Fleck corneal dystrophy
▪ Symptoms
 Congenital or occurs in the first few years of life
 Non progressive
 Mostly asymptomatic with mild photophobia in some cases
▪ Signs
 Multiple symmetric minute opacities in the stroma
 Corneal sensation is usually normal
▪ Management : does not require treatment
Congenital stromal corneal dystrophy
▪ Symptoms
 Rare, congenital, non-progressive or slowly progressive
 Moderate to severe visual loss
 Strabismus and glaucoma association seen in some patients
 Corneal erosions, photophobia and corneal vascularization are absent
▪ Signs
 Bilateral opaque flaky or feathery areas of clouding in the stroma [multiply with age and
eventually preclude visibility of the endothelium]

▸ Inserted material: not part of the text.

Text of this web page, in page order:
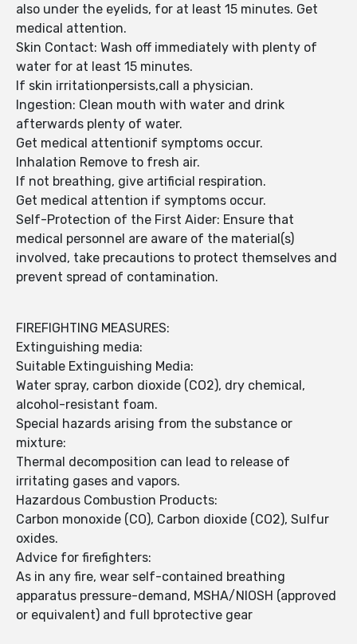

 Corneal stromal thickness increased
▪ Management
 Keratoplasty in cases of visually disabling opacities
Posterior amorphous corneal dystrophy
▪ Symptoms:
 Onset in the 1st decade
 Visual acuity is minimally impaired
▪ Signs:
 Irregular, amorphous sheet like opacities in posterior corneal stroma and Descemet’s
membrane with transparent corneal stroma between opacities
 Non corneal manifestations including irido-corneal adhesions, corectopia and pseudopolycoria
▪ Management
 Conservative management with refractive correction
 Keratoplasty may be required in few cases
Pre-Descemet Corneal dystrophy
▪ Symptoms
 Onset: usually after 30 years of age (sometimes in first decade of life)
 Usually asymptomatic
 Vision usually unaffected
▪ Signs
 Focal, fine, polymorphic gray opacities in the deep stroma
Endothelial dystrophies
Fuchs endothelial corneal dystrophy
 Characterised by bilateral accelerated endothelial
cell loss and progressive deterioration of vision
 Onset: 4th decade or later; most commonly affects
female
 Symptoms
o Blurring particularly in the morning due to
corneal oedema
o Progressive visual loss
o Pain, foreign body sensation, photophobia
 Signs
o Stage 1 (Stage of cornea guttata)
o Stage 2 (Stage of endothelial decompensation)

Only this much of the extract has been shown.